49 17/11/30(木)03:36:28 No.468860531
それから数日後。 エリカは再び図書館に来ていた。 今回の調べ物は、どれも戦車道についての調べ物だ。 エリカはまほから、みほの後任の副隊長に任命された。 そして、その役目を果たすための勉強として、今こうして図書館で資料を探しに来たのだ。 「さて、いい資料があればいいんだけど……」 エリカは冷静な口調で本を開く。 そして、本を見ながら言った。 「私は黒森峰の副隊長……無様にも黒森峰に敗北を導いた前の副隊長とは違う……私が、隊長を勝利に導くのよ……」 その目はとても鋭く、冷たかった。 エリカは心を殺した。 そして、かつての恋心を完全に捨て去った。 新たに自分を認めてくれた人に、すべてを捧げるために。 おわり
50 17/11/30(木)03:37:28 [す] No.468860591
とりあえず即興でこんなの書いてみた あと図書室じゃなくて図書館にしちゃったけど許してくれるかな許してくれるねありがとうグッドトリップ
51 17/11/30(木)03:38:35 No.468860647
うわわわわわ! 赤星何とかしてくれ!
52 17/11/30(木)03:52:23 No.468861256
鼻水出た… マカロンとか明るい鼻歌とか明るい舞台設定がつらすぎる そしていつもの事ながら崩壊した後の血を吐くような台詞でトドメさされる
53 17/11/30(木)03:54:44 No.468861344
これで抽選会でみぽりん見たら今度こそ完全に壊れるんじゃないすかね?
54 17/11/30(木)03:59:13 No.468861549
とりあえずtxtにまとめたのでよかったらどうぞ su2126749.txt 即興はいつもそうなんだけどタイトル考えるのが一番苦労するね!
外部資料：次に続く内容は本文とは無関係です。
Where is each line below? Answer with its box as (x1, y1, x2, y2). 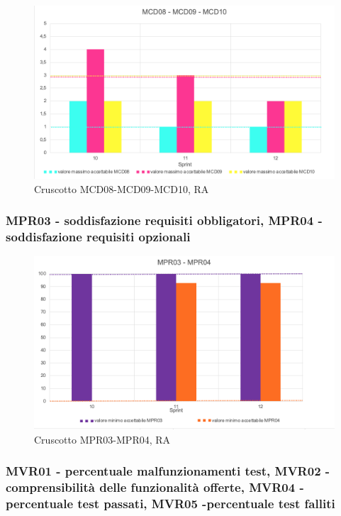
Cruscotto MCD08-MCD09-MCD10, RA (34, 181, 209, 196)
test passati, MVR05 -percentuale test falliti (77, 495, 335, 512)
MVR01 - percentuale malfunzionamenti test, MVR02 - (6, 462, 330, 480)
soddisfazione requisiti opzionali (6, 227, 191, 245)
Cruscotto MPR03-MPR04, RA (34, 432, 171, 446)
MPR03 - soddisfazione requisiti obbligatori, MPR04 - (6, 212, 323, 229)
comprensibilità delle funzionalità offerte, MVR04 (6, 478, 296, 496)

55 17/11/30(木)04:03:35 No.468861712
>su2126749.txt ありがたい
56 17/11/30(木)04:10:51 No.468861985
ねえダーク「」、この話何がツライってエリカがカレーを調べてる時からお姉ちゃんがやって来た当日までの間、やつはもういないはずのみぽりんを"いるはず"だと思い込み続けているとこだよね
57 17/11/30(木)04:12:36 [す] No.468862029
>ねえダーク「」、この話何がツライってエリカがカレーを調べてる時からお姉ちゃんがやって来た当日までの間、やつはもういないはずのみぽりんを"いるはず"だと思い込み続けているとこだよね 左様 エリカには周囲にはいくらおかしく見えても仮初の幸せな日々を送ってもらう!